Instead of performing this assignment of MS2 signal to MS1 chromatographic peaks
manually as above, we can use the reconstructChromPeakSpectra()
function that
performs the exact same steps for all MS1 chromatographic peaks in a DIA data
set. Below we use this function to reconstruct MS2 spectra for our example data
requiring a peak shape correlation higher than 0.9
between the candidate MS2
chromatographic peak and the target MS1 chromatographic peak.
swath_spectra <- reconstructChromPeakSpectra(swath_data, minCor = 0.9)
swath_spectra
## MSn data (Spectra) with 62 spectra in a MsBackendMemory backend:
## msLevel rtime scanIndex
## <integer> <numeric> <integer>
## CP01 2 239.458 NA
## CP02 2 240.358 NA
## CP03 2 329.577 NA
## CP04 2 329.771 NA
## CP05 2 346.164 NA
## ... ... ... ...
## CP58 2 551.735 NA
## CP59 2 551.735 NA
## CP60 2 575.134 NA
## CP61 2 575.134 NA
## CP62 2 574.942 NA
## ... 20 more variables/columns.
## Processing:
## Merge 1 Spectra into one [Sun Dec 15 19:33:49 2024]

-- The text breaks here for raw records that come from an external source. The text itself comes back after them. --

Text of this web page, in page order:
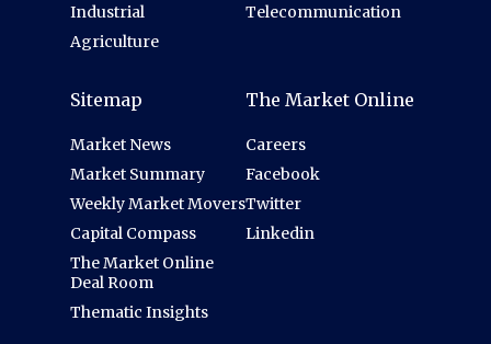
Industrial
Agriculture
Telecommunication
Sitemap
Market News
Market Summary
Weekly Market Movers
Capital Compass
The Market Online
Deal Room
Thematic Insights
The Market Online
Careers
Facebook
Twitter
Linkedin
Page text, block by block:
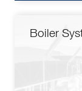
Boiler

As a result we got a Spectra
object of length equal to the number of MS1 peaks
in our data. The length of a spectrum represents the number of peaks it
contains. Thus, a length of 0 indicates that no matching peak (MS2 signal) could
be found for the respective MS1 chromatographic peak.
lengths(swath_spectra)
## [1] 0 0 1 1 1 0 0 0 0 0 0 0 3 0 3 4 0 3 0 1 0 9 14 1 0
## [26] 0 15 4 1 1 2 4 6 15 12 11 2 4 13 0 0 0 0 1 2 0 1 0 0 0
## [51] 3 0 2 1 7 7 0 0 0 0 0 2
For reconstructed spectra additional annotations are available such as the IDs
of the MS2 chromatographic peaks from which the spectrum was reconstructed
("ms2_peak_id"
) as well as the correlation coefficient of their
chromatographic peak shape with the precursor’s shape
("ms2_peak_cor"
). Metadata column "peak_id"
contains the ID of the MS1
chromatographic peak:
spectraData(swath_spectra, c("peak_id", "ms2_peak_id", "ms2_peak_cor"))

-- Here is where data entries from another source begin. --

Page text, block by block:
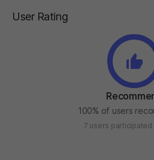
User Rating
100% of users
7 users participated
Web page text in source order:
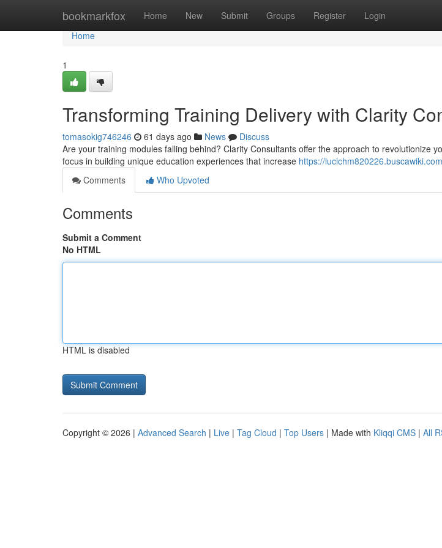
bookmarkfox Home New Submit Groups Register Login
Home
Home
1
Transforming Training Delivery with Clarity
tomasokig746246 61 days ago News
Discuss
Are your training modules falling behind? Clarity Consultants offer the approach to revolutionize
focus in building unique education experiences that increase https://
Comments
Who Upvoted
Comments
Submit a Comment
No HTML
HTML is disabled
Copyright © 2026 | Advanced Search | Live | Tag Cloud | Top Users | Made with Kliqqi CMS | All

## DataFrame with 62 rows and 3 columns
## peak_id ms2_peak_id ms2_peak_cor
## <character> <list> <list>
## CP01 CP01
## CP02 CP02
## CP03 CP03 CP063 0.950582
## CP04 CP04 CP105 0.95157
## CP05 CP05 CP153 0.924545
## ... ... ... ...
## CP58 CP58
## CP59 CP59
## CP60 CP60
## CP61 CP61
## CP62 CP62 CP334,CP329 0.918915,0.911944
We next extract the MS2 spectrum for our example peak most likely representing [M+H]+ ions of Fenamiphos using its chromatographic peak ID:
fenamiphos_swath_spectrum <- swath_spectra[
swath_spectra$peak_id == rownames(fenamiphos_ms1_peak)]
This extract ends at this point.